Sampai sekarang, mereka telah menunjukkan emosi mereka, apakah itu mendukung atau tidak setuju.
Aku bisa membaca hati mereka sampai batas tertentu.
Tetapi sekarang, sebagai pemimpin sekte junior, mereka tidak berani menunjukkan perasaan mereka.
Ketika mereka melihatku, mereka mengungkapkan rasa hormat mutlak dan membungkuk dengan sopan.
Apakah aku suka atau tidak itu tidak relevan.
Pikiran untuk ditandai oleh Heavenly Demon berikutnya berarti kematian.
Para pelindung menunggu di pintu masuk sementara aku memasuki Heavenly Demon War Guard sendirian.
Ayahku sedang duduk di tempatnya yang biasa, Taesa.
Dia berdiri di kaki tangga, berjalan di jalan darah.
“Semoga Heavenly Demon diberkati dengan keberuntungan besar, semoga bintang-bintang bersinar di atas Anda, dan semoga tubuh Anda aman dan sehat,” sapaku. (Geom Mu-geuk)
“Mengapa kau melakukan sesuatu yang biasanya tidak kau lakukan?” jawabnya. (Ayah)
“Seorang pemimpin sekte junior setidaknya harus menawarkan salam seperti itu,” kataku, senyum merayap di wajahku. (Geom Mu-geuk)
“Bertindaklah seperti biasa,” kata ayahku, sudut mulutnya melengkung. (Ayah)
“Apakah Anda mengobrol dengan baik dengan kakakku?” tanyaku. (Geom Mu-geuk)
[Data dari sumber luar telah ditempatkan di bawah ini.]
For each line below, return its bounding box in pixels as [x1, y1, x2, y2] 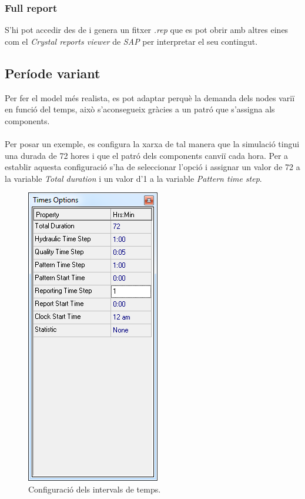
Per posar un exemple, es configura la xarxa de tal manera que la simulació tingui [5, 137, 300, 149]
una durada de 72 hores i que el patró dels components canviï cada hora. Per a [5, 149, 289, 161]
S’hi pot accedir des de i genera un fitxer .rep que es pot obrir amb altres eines [5, 24, 289, 36]
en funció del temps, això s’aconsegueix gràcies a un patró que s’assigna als [5, 103, 275, 115]
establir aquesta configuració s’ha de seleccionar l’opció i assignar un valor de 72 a [5, 161, 300, 173]
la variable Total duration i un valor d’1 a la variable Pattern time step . [5, 172, 262, 184]
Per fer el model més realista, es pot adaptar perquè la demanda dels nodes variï [5, 91, 295, 104]
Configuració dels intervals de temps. [28, 483, 161, 495]
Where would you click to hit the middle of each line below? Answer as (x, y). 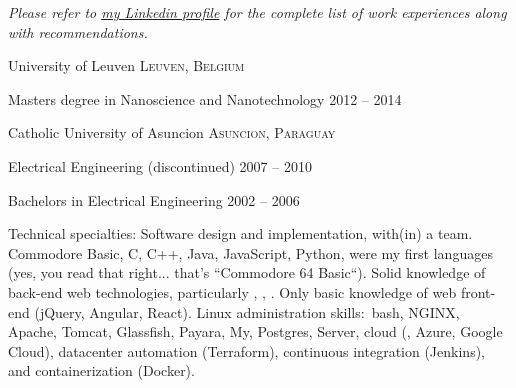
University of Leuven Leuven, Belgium (126, 65)
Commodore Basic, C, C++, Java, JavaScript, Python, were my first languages (250, 252)
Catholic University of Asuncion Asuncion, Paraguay (172, 132)
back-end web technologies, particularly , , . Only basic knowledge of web (232, 291)
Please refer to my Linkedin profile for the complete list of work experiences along (257, 12)
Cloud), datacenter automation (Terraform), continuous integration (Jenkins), (246, 350)
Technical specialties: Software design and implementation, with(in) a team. (240, 233)
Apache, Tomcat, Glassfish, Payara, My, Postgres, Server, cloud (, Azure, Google (255, 331)
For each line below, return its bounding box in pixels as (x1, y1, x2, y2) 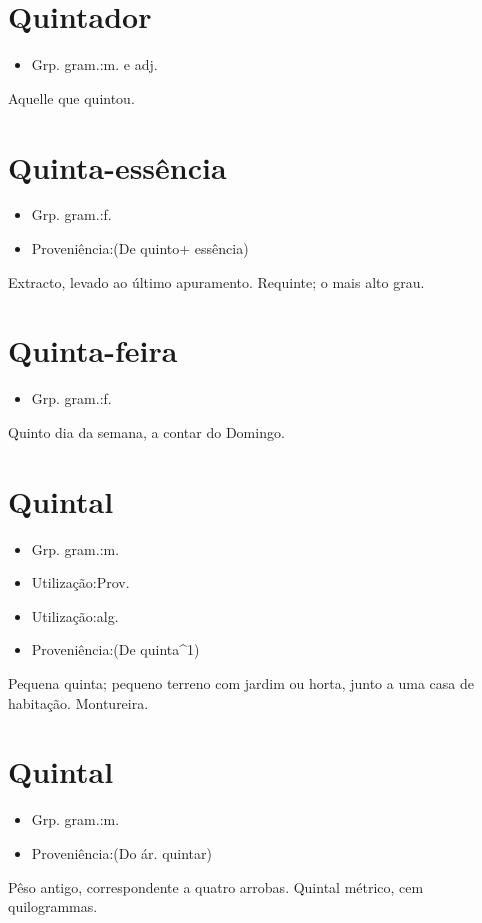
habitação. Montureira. (8, 692, 149, 713)
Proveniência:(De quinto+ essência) (31, 238, 249, 259)
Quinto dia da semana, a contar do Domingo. (8, 421, 285, 442)
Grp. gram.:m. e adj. (31, 54, 158, 75)
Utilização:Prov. (31, 572, 130, 593)
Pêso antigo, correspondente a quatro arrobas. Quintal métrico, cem (8, 876, 424, 897)
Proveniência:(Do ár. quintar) (31, 842, 213, 863)
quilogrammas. (8, 896, 98, 917)
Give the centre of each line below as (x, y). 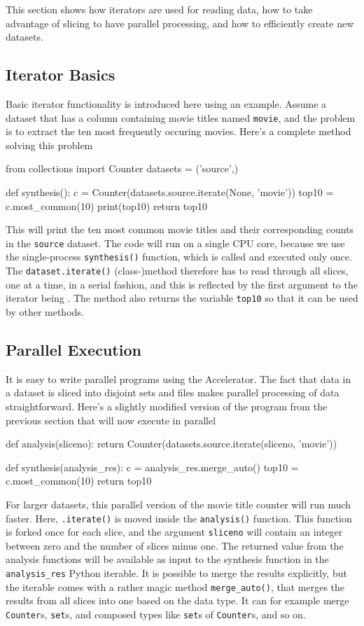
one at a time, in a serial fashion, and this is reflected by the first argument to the (182, 284)
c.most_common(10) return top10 (79, 481)
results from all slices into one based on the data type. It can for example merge (177, 600)
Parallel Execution (73, 349)
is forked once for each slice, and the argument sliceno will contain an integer (174, 532)
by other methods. (45, 312)
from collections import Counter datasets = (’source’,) (122, 168)
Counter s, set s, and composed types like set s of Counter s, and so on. (156, 614)
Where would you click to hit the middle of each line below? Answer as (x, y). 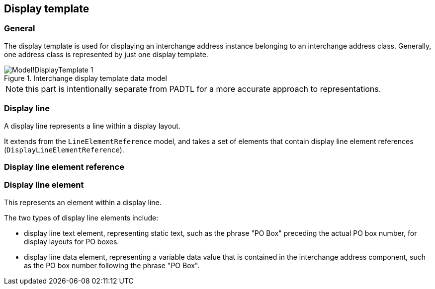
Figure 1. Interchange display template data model (86, 78)
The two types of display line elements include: (81, 217)
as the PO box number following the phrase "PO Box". (112, 265)
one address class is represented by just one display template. (106, 54)
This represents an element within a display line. (83, 202)
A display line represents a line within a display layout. (92, 126)
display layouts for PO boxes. (72, 241)
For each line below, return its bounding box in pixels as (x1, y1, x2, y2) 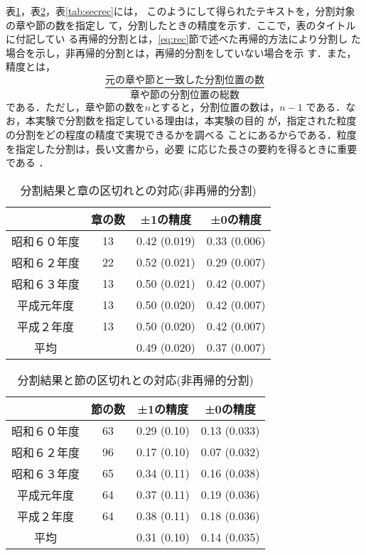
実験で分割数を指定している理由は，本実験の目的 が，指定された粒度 (35, 113, 357, 128)
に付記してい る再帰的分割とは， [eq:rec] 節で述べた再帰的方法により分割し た (6, 31, 361, 46)
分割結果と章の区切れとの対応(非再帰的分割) (20, 181, 257, 198)
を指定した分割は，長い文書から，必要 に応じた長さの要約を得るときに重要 (6, 141, 357, 156)
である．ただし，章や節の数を (6, 99, 145, 114)
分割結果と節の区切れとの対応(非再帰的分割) (17, 371, 254, 388)
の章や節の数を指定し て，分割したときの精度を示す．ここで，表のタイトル (6, 17, 356, 32)
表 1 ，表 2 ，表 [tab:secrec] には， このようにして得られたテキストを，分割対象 (6, 4, 355, 18)
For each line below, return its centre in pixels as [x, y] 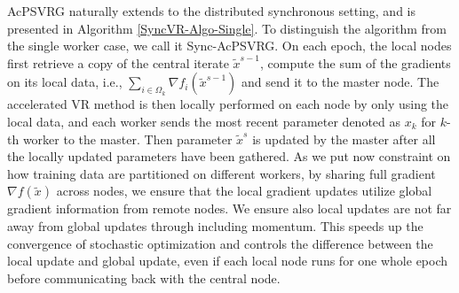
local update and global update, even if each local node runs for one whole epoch [228, 261]
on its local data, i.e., [65, 82]
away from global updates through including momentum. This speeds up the [215, 225]
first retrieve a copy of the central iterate [118, 62]
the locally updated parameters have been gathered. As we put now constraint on [229, 156]
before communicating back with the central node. [144, 278]
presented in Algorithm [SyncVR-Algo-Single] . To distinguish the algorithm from [227, 28]
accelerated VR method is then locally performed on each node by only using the [228, 104]
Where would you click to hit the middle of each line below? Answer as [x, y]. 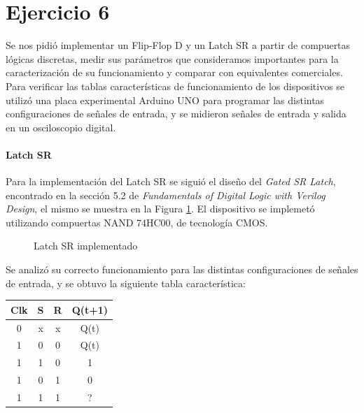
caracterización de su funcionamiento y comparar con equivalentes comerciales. [174, 72]
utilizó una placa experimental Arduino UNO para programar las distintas [165, 100]
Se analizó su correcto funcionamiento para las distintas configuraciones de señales [182, 269]
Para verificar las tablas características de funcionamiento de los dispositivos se [175, 86]
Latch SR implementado [86, 246]
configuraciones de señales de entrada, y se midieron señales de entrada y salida [176, 114]
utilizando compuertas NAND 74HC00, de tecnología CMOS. [137, 222]
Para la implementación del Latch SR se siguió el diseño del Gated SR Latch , [171, 181]
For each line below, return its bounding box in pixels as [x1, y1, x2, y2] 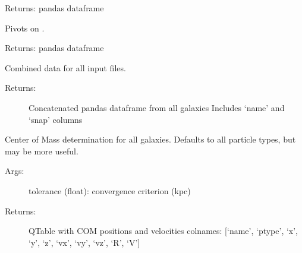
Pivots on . [5, 21, 45, 34]
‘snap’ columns [29, 113, 83, 125]
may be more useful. [5, 144, 78, 157]
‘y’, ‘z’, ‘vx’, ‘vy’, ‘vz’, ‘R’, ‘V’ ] [29, 236, 140, 248]
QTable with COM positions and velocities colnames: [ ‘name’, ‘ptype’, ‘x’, [29, 224, 298, 237]
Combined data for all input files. [5, 61, 126, 74]
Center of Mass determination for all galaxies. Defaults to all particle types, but [5, 133, 296, 146]
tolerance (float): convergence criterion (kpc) [29, 184, 191, 197]
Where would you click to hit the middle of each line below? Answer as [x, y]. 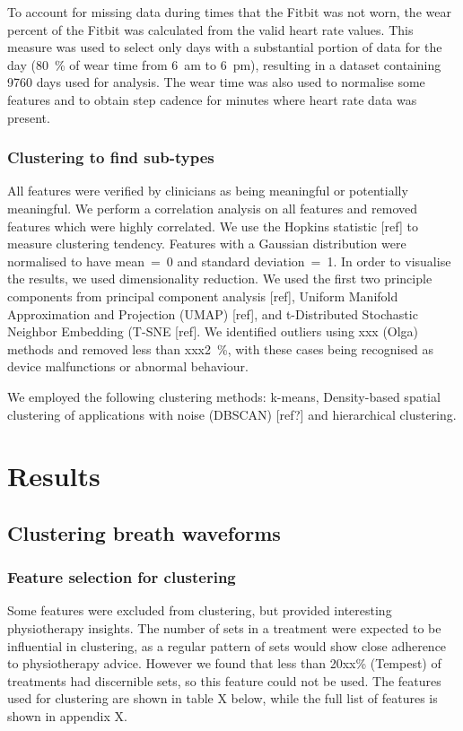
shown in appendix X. [67, 716]
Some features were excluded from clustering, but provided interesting [200, 610]
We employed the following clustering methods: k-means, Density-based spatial [224, 396]
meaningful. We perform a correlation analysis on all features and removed [213, 208]
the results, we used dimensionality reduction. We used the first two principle [220, 278]
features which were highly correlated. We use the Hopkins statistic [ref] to [213, 226]
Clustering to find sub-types [111, 157]
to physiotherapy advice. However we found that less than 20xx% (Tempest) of [224, 663]
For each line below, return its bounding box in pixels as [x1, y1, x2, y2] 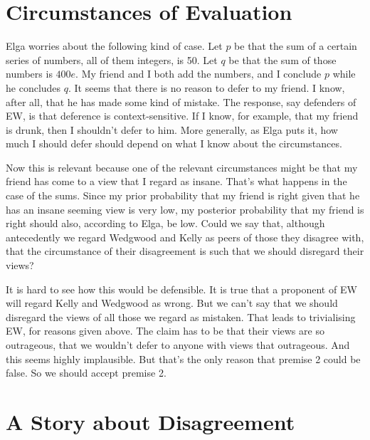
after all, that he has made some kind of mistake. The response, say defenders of [6, 94, 356, 109]
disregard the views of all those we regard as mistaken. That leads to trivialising [6, 309, 356, 324]
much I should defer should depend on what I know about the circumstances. [6, 136, 342, 151]
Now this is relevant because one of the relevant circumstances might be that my [6, 159, 358, 174]
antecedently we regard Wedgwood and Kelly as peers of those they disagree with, [6, 229, 364, 244]
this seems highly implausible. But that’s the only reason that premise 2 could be [6, 351, 361, 366]
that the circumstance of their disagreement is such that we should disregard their [6, 243, 364, 258]
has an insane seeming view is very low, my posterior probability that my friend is [6, 201, 364, 216]
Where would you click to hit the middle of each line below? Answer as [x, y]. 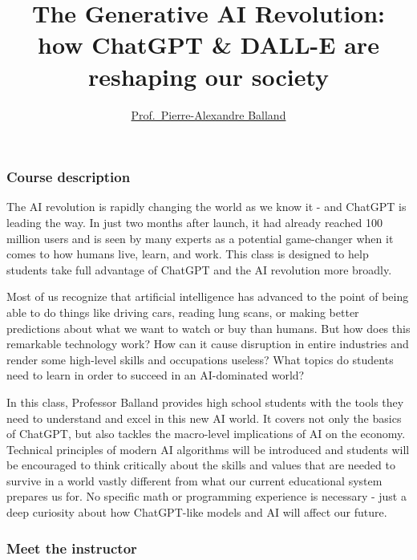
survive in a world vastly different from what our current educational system [194, 480]
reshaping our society [208, 76]
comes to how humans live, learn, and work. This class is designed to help [188, 254]
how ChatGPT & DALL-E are [208, 45]
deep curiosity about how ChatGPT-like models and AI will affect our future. [197, 512]
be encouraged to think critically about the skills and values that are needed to [201, 465]
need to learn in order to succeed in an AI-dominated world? [156, 375]
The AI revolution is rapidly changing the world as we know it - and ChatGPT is [206, 207]
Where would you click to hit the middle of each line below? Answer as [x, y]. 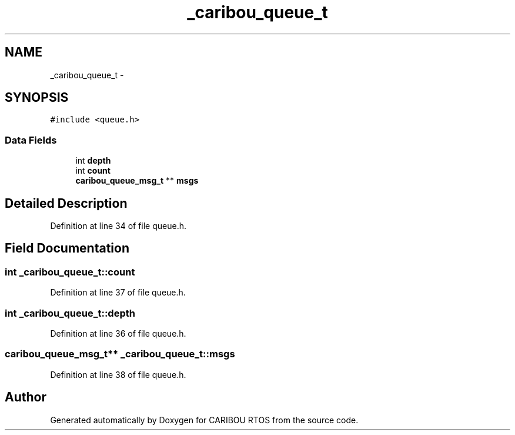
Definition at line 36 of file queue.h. [118, 333]
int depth [93, 161]
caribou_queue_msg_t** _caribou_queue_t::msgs [120, 354]
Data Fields [31, 140]
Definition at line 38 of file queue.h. [118, 374]
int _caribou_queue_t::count [70, 272]
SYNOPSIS [37, 98]
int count [93, 171]
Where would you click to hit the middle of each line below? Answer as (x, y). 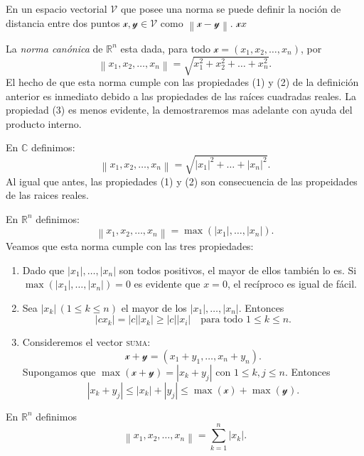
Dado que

“Aku tidak bisa. Kakakmu tidak mengeluh di belakang orang seperti yang lain.” (Ayah)
Ayah, perhatian Anda pada kakakku kemarin benar-benar mengagumkan.
“Aku telah menepati janjiku untuk memegang tangannya, jadi mulai sekarang, tolong bantu aku sedikit juga.” (Geom Mu-geuk)
Ayahku tidak menanggapi, tetapi aku yakin dia akan membantu dalam beberapa hal mengenai masalah kakakku.
“Kau menyanyikan pujian tentang menjadi penerus, tetapi sekarang kau akan memiliki banyak tugas di depanmu.” (Ayah)
Aku tahu itu dengan baik.
Ada banyak masalah internal yang harus ditangani, acara yang harus dihadiri, dan terutama banyak acara eksternal yang harus aku hadiri menggantikan ayahku.
“Aku akan memamerkan wajah tampan ini, yang menyerupai wajah Anda, kepada dunia.” (Geom Mu-geuk)
Sebenarnya, aku mengandalkan Shichun Secret Technique.
Aku harus mengolahnya entah bagaimana untuk mengamankan lebih banyak waktu.
Ayahku, yang telah diam-diam menatapku, tiba-tiba bertanya, “Apakah kau siap?” (Ayah)
Aku merasakannya.
Momen yang telah lama aku tunggu akhirnya tiba.
“Saya siap,” jawabku dengan tenang. (Geom Mu-geuk)
Ayahku berdiri dari Taesa.
“Ikuti aku.” (Ayah)
Aku mengikutinya untuk sesuatu yang lebih penting daripada posisi penerus.
Meskipun kami berjalan perlahan, jantungku mulai berdebar kencang seolah sedang berlari.